Abstract
Background
Despite growing awareness of repetitive mild traumatic brain injury (rmTBI), understanding of the involvement of long-term kinetics of immunologic components in the central and peripheral immune system took part remains incomplete. The present study aimed to provide a quantitative assay for certain immune system parameters in rmTBI rats.
Material/Methods
Neurological functions were assessed by modified Neurological Severity Score (mNSS) and Morris Water Maze (MWM), immunologic components from brain and peripheral blood were analyzed by flow cytometry (FCM), and concentrations of inflammatory cytokines, including tumor necrosis factor (TNF)-α, interleukin (IL)-6, and IL-10 were measure by enzyme-linked immunosorbent assay (ELISA).
Results
Neurological functions of rmTBI rats were seriously impaired. In the brain, T cells were up-regulated and peaked at week 1. The percentage of CD4+ T cells decreased from week 1 to week 4, while CD8+ T cells notably decreased at week 1, then increased until week 4. The infiltration proportion of Treg cells was reduced at week 1 and peaked at week 2. CD86+/CD11b+ M1 peaked at week 4 and CD206+/CD11b+ M2 rose at week 1. IL-6/IL-10 showed a similar pattern, whose rise corresponded to the decrease in TNF-α at week 2 after rmTBI. FCM demonstrated peripheral immune dysfunction after rmTBI.
Conclusions
mNSS and MWM demonstrated neuronal deficits in rmTBI rats, and central and peripheral immune systems were implicated in the pathophysiological processes of rmTBI. Long-term immune response may play dual roles in injury and repair of rmTBI.
MeSH Keywords: Brain Injuries; Immunity, Cellular; Nervous System Diseases
Background
TBI, a leading cause of death and disability worldwide [1], presents major social, economic, and health problems globally [2]. TBI is present in 85% of traumatically injured children [3], and occurs mainly in adults aged 15–24 years [4,5].
TBI is classified as primary injury or secondary injury.
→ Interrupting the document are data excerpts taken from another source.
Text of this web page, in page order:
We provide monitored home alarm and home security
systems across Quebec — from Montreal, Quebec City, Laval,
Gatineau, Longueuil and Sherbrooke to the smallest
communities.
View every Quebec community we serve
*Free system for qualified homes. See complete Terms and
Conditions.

Primary injury occurs at the moment of trauma, while secondary injury occurs in the minutes to days after trauma, with complicated cellular processes and biochemical cascades [6]. Unfortunately, secondary events (e.g., excessive release of inflammatory factors and glutamate) further deteriorate primary injury-generated damage [7].
Under multiple circumstances, the brain communicates with the immune system in a bidirectional manner [8], and a lymphatic system inside the dural sinuses has been recently described [9]. Despite the recent surge of interest in TBI and its impact on CNS and peripheral immunity [10,11], the changes during the subacute/chronic phase of TBI remain elusive.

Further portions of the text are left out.